I assume the .ods is just a zip file, but I haven't found the spec that states that.

Coordinator
Jul 2, 2008 at 3:38 PM

ok, I looked briefly at the ODF spec.  It says:

OpenDocument uses a package file to store the XML content of a document together with its associated binary data, and to optionally compress the XML content. This package is a standard Zip file, whose structure is discussed below.

Information about the files contained in the package is stored in an XML file called the manifest file. The manifest file is always stored at the pathname META-INF/manifest.xml. The main pieces of information stored in the manifest are as follows:

  • a list of all of the files in the package.
  • The media type of each file in the package.
  • If a file stored in the package is encrypted, the information required to decrypt the file is stored in the manifest.

It seems to me in either case you tried, you are not creating the META-INF/manifest.xml file properly. In the first case you don't create it at all. In the second case you extract it from the original .ods file, but then you add it blindly to the new archive in the root directory, so that the path is manifest.xml, not META-INF/manifest.xml . The offending line is the call to ZipFile.UpdateFileStream(), where you specify null for the DirectoryPathInArchive parameter. This is not correct; that is to say, doing this will not produce a "clone" of the original .ods file. It will produce a zip file that is "flattened": each entry is in the root directory in the archive.  You need to be intelligent about adding the content into the new archive. The new archive should have a directory structure that mirrors that of the original  .ods file.

This is just my quick feedback from a brief look at the spec and at your code. This seems to be one problem, but there may be others. I am not an expert on the .ods spec - there may be other pitfalls that await you. I suggest you examine a working .ods file in a zip file viewer. Rename an .ods file to .zip, then double click on it on a windows machine. examine the directory structure and file content. Then do the same with the .ods files you are trying to create with DotNetZip. You may be able to immediately see the differences and fix the problem.

Jul 3, 2008 at 8:15 AM
I had already tried to rename *.ods to *.zip and see the contents.

In the first case I make File.Copy since I think that the UpdateFileStream method should update the entry passed as an argument and should not modify the others.

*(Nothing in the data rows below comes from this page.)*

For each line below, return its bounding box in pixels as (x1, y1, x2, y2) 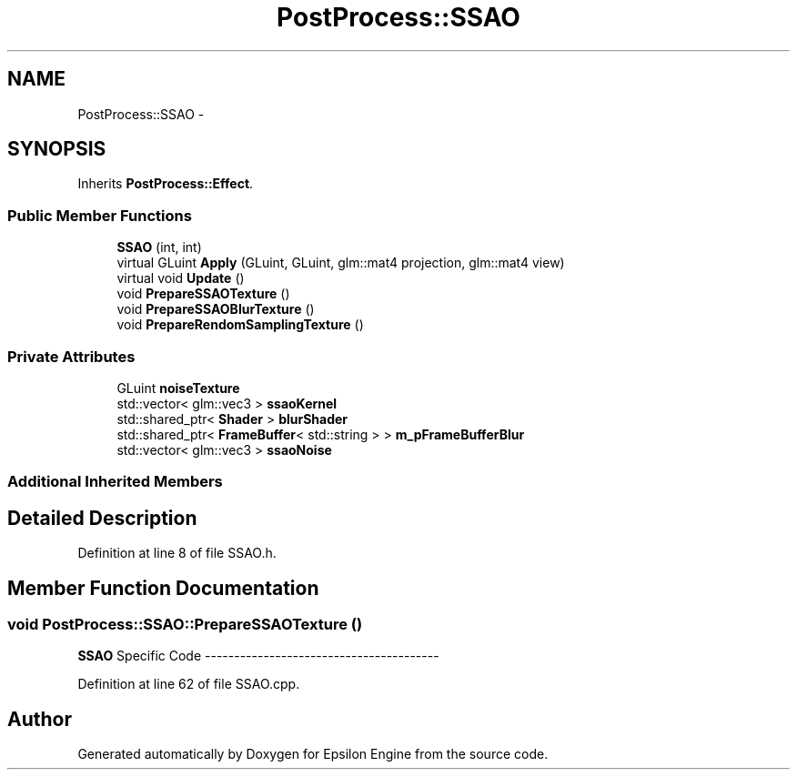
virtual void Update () (116, 270, 245, 287)
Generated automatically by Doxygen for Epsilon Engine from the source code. (77, 746, 549, 762)
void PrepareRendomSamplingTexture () (116, 317, 364, 333)
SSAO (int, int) (116, 239, 202, 256)
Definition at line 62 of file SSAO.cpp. (77, 676, 300, 692)
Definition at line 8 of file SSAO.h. (77, 545, 277, 561)
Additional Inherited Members (7, 472, 223, 491)
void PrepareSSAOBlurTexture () (116, 301, 315, 318)
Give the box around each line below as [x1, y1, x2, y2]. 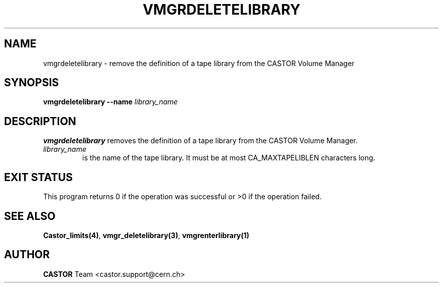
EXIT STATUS [4, 170, 73, 184]
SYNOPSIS [4, 76, 59, 89]
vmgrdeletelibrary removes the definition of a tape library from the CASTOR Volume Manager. [43, 136, 358, 145]
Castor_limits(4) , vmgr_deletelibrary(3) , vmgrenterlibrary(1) [43, 231, 249, 240]
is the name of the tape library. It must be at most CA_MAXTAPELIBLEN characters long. [82, 153, 375, 162]
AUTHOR [4, 248, 50, 261]
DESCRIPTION [4, 114, 76, 128]
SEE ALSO [4, 209, 56, 222]
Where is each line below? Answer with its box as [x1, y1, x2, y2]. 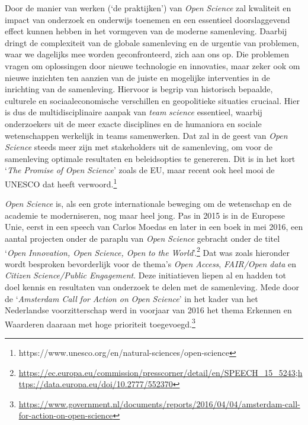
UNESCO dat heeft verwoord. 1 [5, 176, 117, 190]
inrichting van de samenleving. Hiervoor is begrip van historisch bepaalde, [5, 83, 273, 95]
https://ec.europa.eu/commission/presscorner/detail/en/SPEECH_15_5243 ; [18, 366, 298, 378]
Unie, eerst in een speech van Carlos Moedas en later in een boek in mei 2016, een [5, 220, 303, 233]
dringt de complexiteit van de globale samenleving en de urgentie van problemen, [5, 36, 299, 48]
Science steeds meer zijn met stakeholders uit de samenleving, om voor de [5, 141, 272, 153]
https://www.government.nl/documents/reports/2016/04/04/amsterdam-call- [18, 397, 300, 410]
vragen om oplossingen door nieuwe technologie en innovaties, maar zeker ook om [5, 59, 300, 72]
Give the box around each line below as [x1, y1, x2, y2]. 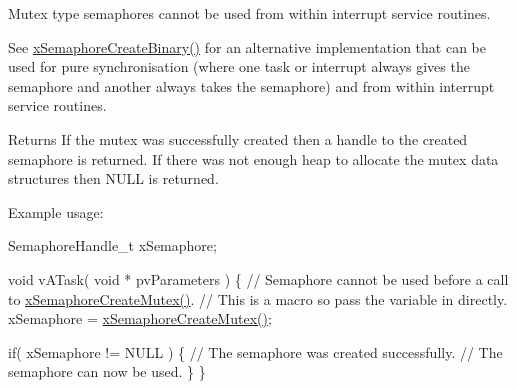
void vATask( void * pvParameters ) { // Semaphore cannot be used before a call [8, 268, 509, 289]
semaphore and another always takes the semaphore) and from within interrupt [8, 75, 495, 96]
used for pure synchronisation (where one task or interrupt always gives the [8, 56, 470, 77]
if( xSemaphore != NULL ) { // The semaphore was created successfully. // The [8, 341, 503, 362]
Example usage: [8, 201, 104, 222]
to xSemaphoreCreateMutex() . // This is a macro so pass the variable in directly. [8, 288, 508, 309]
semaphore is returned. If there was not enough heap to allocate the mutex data [8, 148, 499, 169]
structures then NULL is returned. [8, 168, 219, 189]
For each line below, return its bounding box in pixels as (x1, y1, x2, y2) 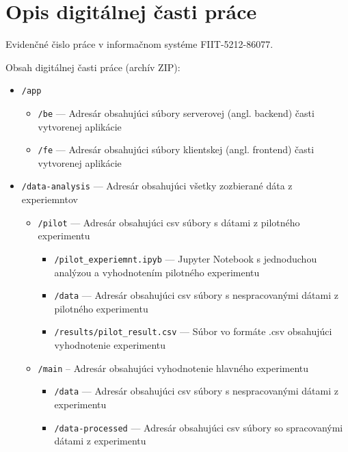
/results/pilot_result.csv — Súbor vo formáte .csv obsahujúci (54, 324, 332, 338)
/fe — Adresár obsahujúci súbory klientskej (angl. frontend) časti (38, 142, 314, 157)
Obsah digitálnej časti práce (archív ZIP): (5, 59, 180, 74)
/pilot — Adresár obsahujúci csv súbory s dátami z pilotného (38, 215, 300, 229)
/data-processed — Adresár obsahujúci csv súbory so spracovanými (54, 420, 343, 434)
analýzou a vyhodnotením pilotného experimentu (54, 265, 260, 279)
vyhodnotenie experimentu (54, 338, 166, 352)
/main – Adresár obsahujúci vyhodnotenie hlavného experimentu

In the second case I use null, but debugging you can see that zipEntry.FileName includes the path inside the zip so the original zip structure is cloned.

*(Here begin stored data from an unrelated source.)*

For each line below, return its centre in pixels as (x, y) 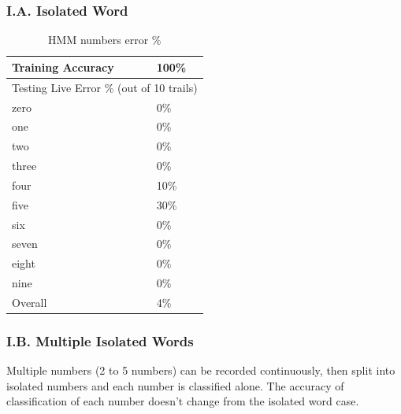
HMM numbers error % (105, 40)
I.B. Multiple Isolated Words (100, 340)
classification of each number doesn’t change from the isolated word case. (183, 401)
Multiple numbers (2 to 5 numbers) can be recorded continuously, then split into (201, 370)
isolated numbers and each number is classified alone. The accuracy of (175, 385)
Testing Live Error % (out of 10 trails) (105, 87)
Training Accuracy (63, 67)
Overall (30, 302)
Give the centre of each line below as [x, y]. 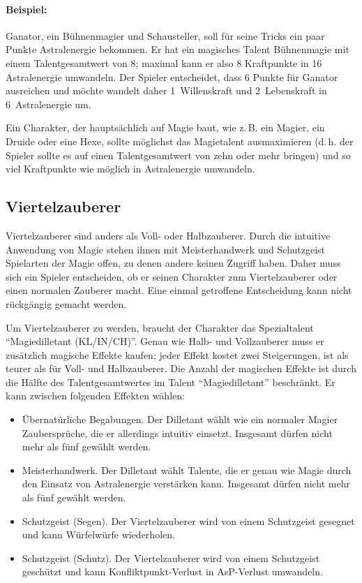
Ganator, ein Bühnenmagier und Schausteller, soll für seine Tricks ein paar [165, 35]
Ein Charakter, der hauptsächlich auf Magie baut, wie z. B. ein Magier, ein [165, 127]
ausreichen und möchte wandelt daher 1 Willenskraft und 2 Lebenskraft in [166, 90]
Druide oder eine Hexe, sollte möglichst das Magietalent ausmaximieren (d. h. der [180, 141]
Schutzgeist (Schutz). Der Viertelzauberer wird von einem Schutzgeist [171, 558]
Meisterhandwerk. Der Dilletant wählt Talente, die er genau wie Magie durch [187, 470]
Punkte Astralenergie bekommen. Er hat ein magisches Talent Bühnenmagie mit [178, 49]
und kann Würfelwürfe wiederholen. [98, 534]
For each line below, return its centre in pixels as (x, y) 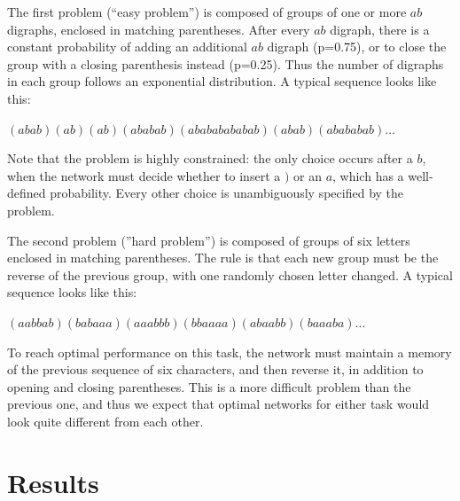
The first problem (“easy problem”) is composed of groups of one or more (207, 12)
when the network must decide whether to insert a (144, 175)
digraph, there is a (380, 29)
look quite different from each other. (105, 421)
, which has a (368, 175)
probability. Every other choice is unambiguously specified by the (227, 193)
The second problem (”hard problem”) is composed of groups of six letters (209, 240)
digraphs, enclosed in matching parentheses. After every (159, 29)
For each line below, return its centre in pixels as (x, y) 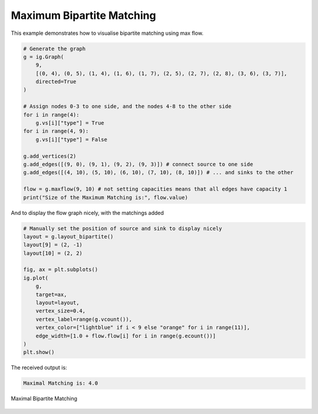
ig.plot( (36, 278)
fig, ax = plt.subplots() (61, 270)
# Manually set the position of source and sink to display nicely (123, 228)
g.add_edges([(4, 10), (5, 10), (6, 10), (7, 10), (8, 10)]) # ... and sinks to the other (158, 172)
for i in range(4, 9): (56, 131)
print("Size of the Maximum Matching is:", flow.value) (106, 197)
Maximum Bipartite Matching (83, 15)
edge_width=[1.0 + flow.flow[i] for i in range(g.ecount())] (126, 336)
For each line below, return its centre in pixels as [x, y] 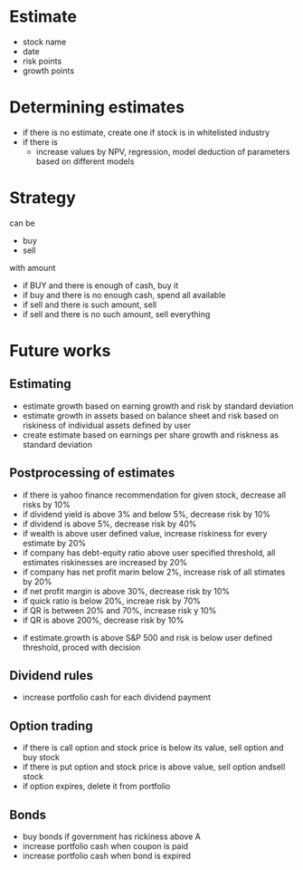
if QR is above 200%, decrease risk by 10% [103, 620]
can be [22, 223]
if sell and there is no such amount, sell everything [116, 314]
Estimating [40, 384]
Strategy [43, 198]
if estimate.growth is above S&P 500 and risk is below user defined [147, 637]
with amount [33, 267]
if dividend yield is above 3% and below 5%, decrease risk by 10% [147, 514]
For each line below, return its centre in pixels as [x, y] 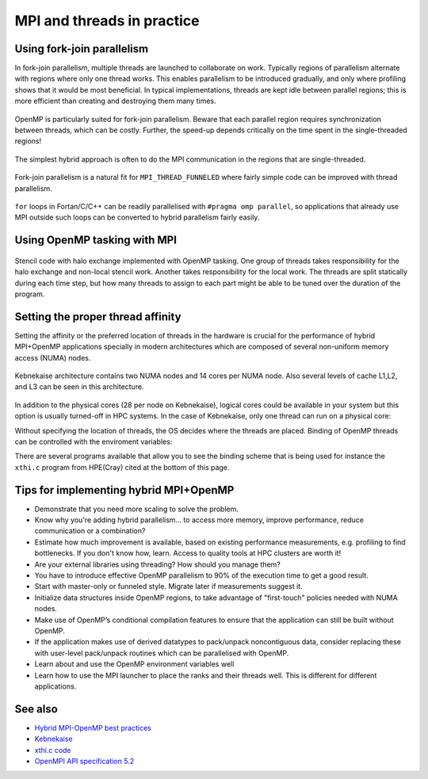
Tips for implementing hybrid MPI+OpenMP [124, 490]
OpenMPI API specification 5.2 [84, 761]
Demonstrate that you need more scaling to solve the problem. [137, 509]
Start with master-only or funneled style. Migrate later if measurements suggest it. [168, 586]
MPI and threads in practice [107, 21]
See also [36, 709]
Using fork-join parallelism [82, 49]
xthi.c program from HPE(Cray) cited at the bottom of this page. [122, 467]

I found the solution this morning (unfortunately I had to use many memory streams since resetting the position or setting the lenght produce a wrong zip file).

Thank you for your support and your great and easy to use library!

Bye, Luigi.


private void MemUnzipAndZip()
{

    File.Delete("Out.ods");

    using (ZipFile templateFile = ZipFile.Read("In.ods"))
    using (ZipFile outputFile = new ZipFile("Out.ods"))
    {
        MemoryStream[] memStream = new MemoryStream[templateFile.EntryFilenames.Count];
        int i = 0;

        foreach (ZipEntry zipEntry in templateFile)
        {
            memStream[i] = new MemoryStream();
            zipEntry.Extract(memStream[i]);
            memStream[i].Position = 0;
            outputFile.AddFileStream(zipEntry.FileName, null, memStream[i]);
            i++;
        }

        outputFile.Save();
        outputFile.Dispose();

        for (i = 0; i < templateFile.EntryFilenames.Count; i++)
        {
            memStream[i].Close();
        }
    }
}
Coordinator
Jul 3, 2008 at 6:03 PM

Ahh, yes, Luigi.  I was thinking that null for the DirectoryNameInArchive was the same as "", but it is not. 

The I/O does not occur until you call Save(), which means you need the memory stream for each updated entry at the time of Save().

Another way to do it would be to have a single memory stream and many calls to Save() but that seems inefficient in a different way.